Carol A. Taylor has seen the aftermath of some of the worst ways humans can treat each other.
A woman so deeply scarred from abuse that she can barely make eye contact. A man who couldn’t get anyone to believe he had been raped by a woman. A child who was beaten by a parent.
Yet Carol will tell you she wouldn’t take back bearing witness to such ugliness and depravity. Only by slogging through the mess of it all did she get the privilege of seeing beautiful transformations on the other side.
“There is so much beauty in resiliency, so much beauty in survival,” said Taylor, a social justice educator with the Violence Intervention and Prevention (VIP) Center at the University of Kentucky. “I’ve been really fortunate that I’ve been able throughout my career to get to see people come through the fire better and stronger. It’s like watching a butterfly emerging from a cocoon.”
Carol, 43, witnessed many of those transformations during 20 years of work in child welfare. She started out as a child protection worker, “a baby snatcher” who removed children from unsafe environments and worked with parents to help situations improve so that they could get their children back.
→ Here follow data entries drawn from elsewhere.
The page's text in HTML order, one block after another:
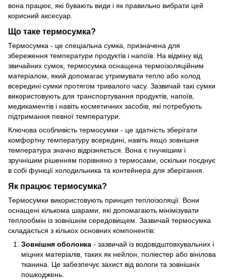
вона працює, які бувають види і як правильно вибрати цей
корисний аксесуар.
Що таке термосумка?
Термосумка - це спеціальна сумка, призначена для
збереження температури продуктів і напоїв. На відміну від
звичайних сумок, термосумка оснащена термоізоляційним
матеріалом, який допомагає утримувати тепло або холод
всередині сумки протягом тривалого часу. Зазвичай такі сумки
використовують для транспортування продуктів, напоїв,
медикаментів і навіть косметичних засобів, які потребують
підтримання певної температури.
Ключова особливість термосумки - це здатність зберігати
комфортну температуру всередині, навіть якщо зовнішня
температура значно відрізняється. Вона є гнучкішим і
зручнішим рішенням порівняно з термосами, оскільки поєднує
в собі функції холодильника та контейнера для зберігання.
Як працює термосумка?
Термосумки використовують принцип теплоізоляції. Вони
оснащені кількома шарами, які допомагають мінімізувати
теплообмін із зовнішнім середовищем. Зазвичай термосумка
складається з кількох основних компонентів:
Зовнішня оболонка - зазвичай із водовідштовхувальних і
міцних матеріалів, таких як нейлон, поліестер або вінілова
тканина. Це забезпечує захист від вологи та зовнішніх
пошкоджень.
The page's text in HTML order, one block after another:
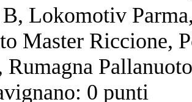
Lokomotiv
Master Riccione,
Rumagna
0 punti

She went on to train child protection workers, then ran an in-home parenting program and later facilitated team meetings between families in crisis and community service providers.
Changing the culture
Each post gave her valuable training for her dream job — her current role at VIP. The center works with students, staff, faculty and community partners toward the mission of eliminating the perpetration of interpersonal violence including sexual assault, partner violence and stalking.
She and her colleagues teach and counsel on healthy dating, setting boundaries, and ways to intervene in situations that appear to be headed toward violence. Carol’s primary role is to help people understand the direct connection between social justice and interpersonal violence.
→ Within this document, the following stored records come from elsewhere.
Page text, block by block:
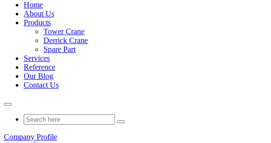
Home
About Us
Products
Tower Crane
Derrick Crane
Spare Part
Services
Reference
Our Blog
Contact Us
Company Profile
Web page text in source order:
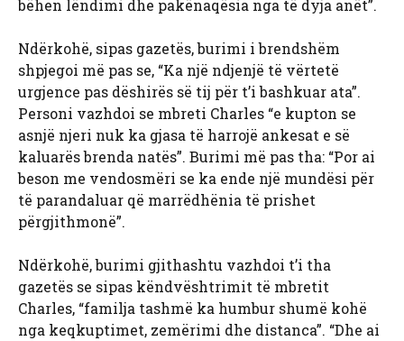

“All violence is rooted in oppression, and all social justice issues — racism, homophobia, sexism, misogyny, poverty — are rooted in oppression,” Carol explained. “We try to help people understand that changing the culture and making things safer requires us to address social justice issues.”
She counsels young women of color that being a “strong black woman” doesn’t mean having to tolerate interpersonal violence. When a gay man is sexually assaulted, she balks at some people’s thinking that “he got what he deserved.”
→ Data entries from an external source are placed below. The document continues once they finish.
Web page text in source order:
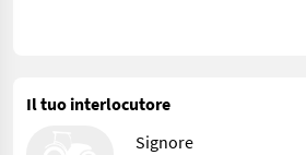
Il tuo interlocutore
Signore
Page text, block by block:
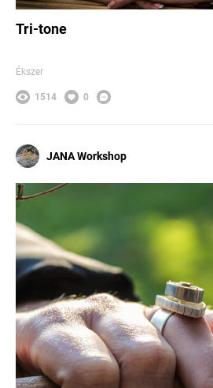
Tri-tone
Ékszer
1514 0
JANA Workshop

“No one deserves to be assaulted,” Carol insists. “No one.”
Nothing in Carol’s personal background prepared her for the darkness she would encounter in her career. Parents Curry and Jean Carol of Lexington, still married and still very much in love, taught her and her four siblings how to support each other as a team and how to work hard.
Carol does her best to leave work at work. She spends her free time with wife Kim Shim and their dogs, often indulging in a guilty pleasure — watching reality TV.
“They’re all just so out there, you know,” she said. “I guess I love them because they’re just so far from being real.”
Carol’s work hasn’t deterred her from believing that at their very core people are good.
“We all start out good, and it’s the experiences along the way that can make us darker and emptier,” Carol said. “I’ve been blessed to be surrounded by some very passionate and supportive people. I feel an obligation to help someone else who doesn’t have that. If I can do that, then I will have lived an incredibly successful life.”